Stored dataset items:
______________________________
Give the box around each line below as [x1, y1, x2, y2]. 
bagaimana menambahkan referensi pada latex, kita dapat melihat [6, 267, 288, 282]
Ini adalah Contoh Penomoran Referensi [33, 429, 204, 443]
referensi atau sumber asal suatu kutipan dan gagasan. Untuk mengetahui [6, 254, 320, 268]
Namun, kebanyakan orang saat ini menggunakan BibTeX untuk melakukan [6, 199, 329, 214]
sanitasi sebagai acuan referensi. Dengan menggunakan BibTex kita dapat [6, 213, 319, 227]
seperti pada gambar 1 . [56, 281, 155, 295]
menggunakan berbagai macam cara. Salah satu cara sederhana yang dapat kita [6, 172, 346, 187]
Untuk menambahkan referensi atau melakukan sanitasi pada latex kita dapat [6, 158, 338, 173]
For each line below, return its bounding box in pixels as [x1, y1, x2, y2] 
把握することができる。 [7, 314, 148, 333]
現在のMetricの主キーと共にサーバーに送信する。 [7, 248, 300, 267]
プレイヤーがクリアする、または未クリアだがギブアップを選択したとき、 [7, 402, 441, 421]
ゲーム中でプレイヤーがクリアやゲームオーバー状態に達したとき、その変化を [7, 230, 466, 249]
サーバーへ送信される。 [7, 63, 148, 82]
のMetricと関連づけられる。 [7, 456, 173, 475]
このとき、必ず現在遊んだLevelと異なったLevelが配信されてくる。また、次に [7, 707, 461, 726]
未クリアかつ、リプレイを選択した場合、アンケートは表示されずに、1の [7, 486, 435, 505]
______________________________
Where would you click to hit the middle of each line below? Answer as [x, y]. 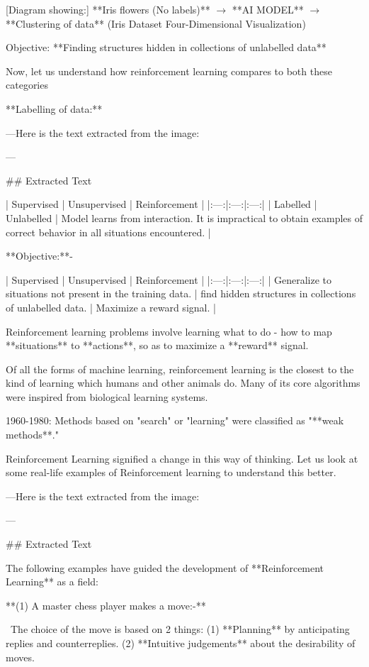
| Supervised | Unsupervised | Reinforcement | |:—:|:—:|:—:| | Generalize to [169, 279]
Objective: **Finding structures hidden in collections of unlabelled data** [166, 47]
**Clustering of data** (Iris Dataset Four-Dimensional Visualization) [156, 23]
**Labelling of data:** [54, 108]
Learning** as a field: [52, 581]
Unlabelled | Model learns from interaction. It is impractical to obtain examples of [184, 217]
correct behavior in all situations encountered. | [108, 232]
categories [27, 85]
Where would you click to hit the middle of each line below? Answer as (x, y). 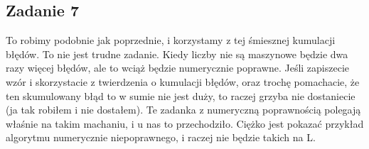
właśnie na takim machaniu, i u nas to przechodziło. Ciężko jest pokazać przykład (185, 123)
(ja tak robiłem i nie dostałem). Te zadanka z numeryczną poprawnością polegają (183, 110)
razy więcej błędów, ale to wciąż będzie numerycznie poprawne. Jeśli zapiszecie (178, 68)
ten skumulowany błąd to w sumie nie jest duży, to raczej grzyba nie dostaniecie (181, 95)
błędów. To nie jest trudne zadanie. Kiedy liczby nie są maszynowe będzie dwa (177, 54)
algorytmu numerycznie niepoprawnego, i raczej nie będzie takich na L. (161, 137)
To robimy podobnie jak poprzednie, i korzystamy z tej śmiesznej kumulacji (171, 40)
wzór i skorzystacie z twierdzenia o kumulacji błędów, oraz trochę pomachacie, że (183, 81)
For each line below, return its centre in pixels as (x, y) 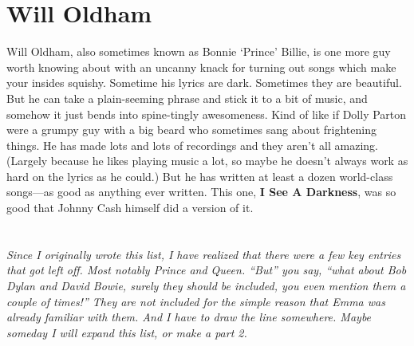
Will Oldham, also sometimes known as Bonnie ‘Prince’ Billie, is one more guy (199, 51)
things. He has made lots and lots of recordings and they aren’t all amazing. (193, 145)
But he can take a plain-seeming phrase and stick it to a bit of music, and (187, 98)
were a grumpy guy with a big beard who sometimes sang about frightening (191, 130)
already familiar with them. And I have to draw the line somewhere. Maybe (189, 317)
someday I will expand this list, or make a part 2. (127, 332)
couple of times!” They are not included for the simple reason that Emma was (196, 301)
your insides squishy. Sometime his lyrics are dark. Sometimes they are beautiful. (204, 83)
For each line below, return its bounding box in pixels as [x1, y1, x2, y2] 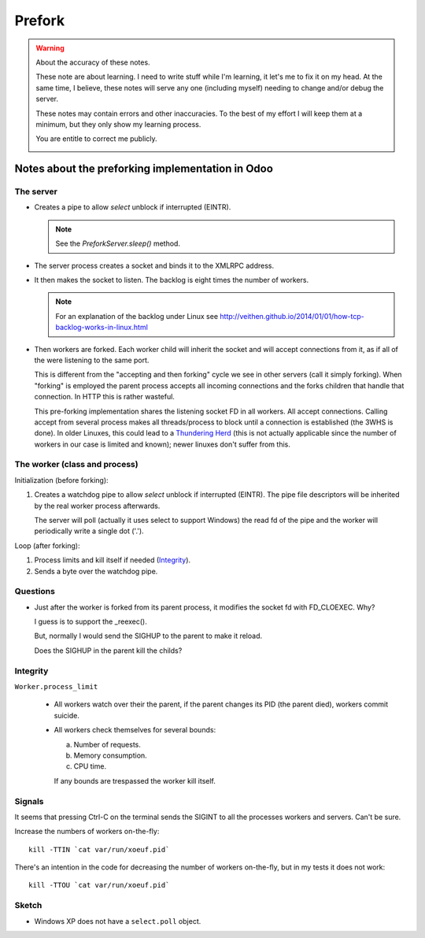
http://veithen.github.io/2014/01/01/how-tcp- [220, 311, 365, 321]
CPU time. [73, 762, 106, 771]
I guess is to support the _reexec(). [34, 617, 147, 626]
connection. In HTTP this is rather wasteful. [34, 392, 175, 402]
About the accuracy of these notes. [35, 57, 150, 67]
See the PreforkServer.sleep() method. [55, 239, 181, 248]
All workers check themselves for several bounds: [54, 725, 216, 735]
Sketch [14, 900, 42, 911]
______________________________
- [TRY IT]
Give back exactly the lines above starting at the line where "Give the box" appears and ending at the line where "未クリアかつ、リプレイを選択した場合、アンケートは表示されずに、1の [7, 486, 435, 505]" appears, both included, with no other lines.

- [ANSWER TO THIS PROBLEM]
Give the box around each line below as [x1, y1, x2, y2]. 
bagaimana menambahkan referensi pada latex, kita dapat melihat [6, 267, 288, 282]
Ini adalah Contoh Penomoran Referensi [33, 429, 204, 443]
referensi atau sumber asal suatu kutipan dan gagasan. Untuk mengetahui [6, 254, 320, 268]
Namun, kebanyakan orang saat ini menggunakan BibTeX untuk melakukan [6, 199, 329, 214]
sanitasi sebagai acuan referensi. Dengan menggunakan BibTex kita dapat [6, 213, 319, 227]
seperti pada gambar 1 . [56, 281, 155, 295]
menggunakan berbagai macam cara. Salah satu cara sederhana yang dapat kita [6, 172, 346, 187]
Untuk menambahkan referensi atau melakukan sanitasi pada latex kita dapat [6, 158, 338, 173]
For each line below, return its bounding box in pixels as [x1, y1, x2, y2] 
把握することができる。 [7, 314, 148, 333]
現在のMetricの主キーと共にサーバーに送信する。 [7, 248, 300, 267]
プレイヤーがクリアする、または未クリアだがギブアップを選択したとき、 [7, 402, 441, 421]
ゲーム中でプレイヤーがクリアやゲームオーバー状態に達したとき、その変化を [7, 230, 466, 249]
サーバーへ送信される。 [7, 63, 148, 82]
のMetricと関連づけられる。 [7, 456, 173, 475]
このとき、必ず現在遊んだLevelと異なったLevelが配信されてくる。また、次に [7, 707, 461, 726]
未クリアかつ、リプレイを選択した場合、アンケートは表示されずに、1の [7, 486, 435, 505]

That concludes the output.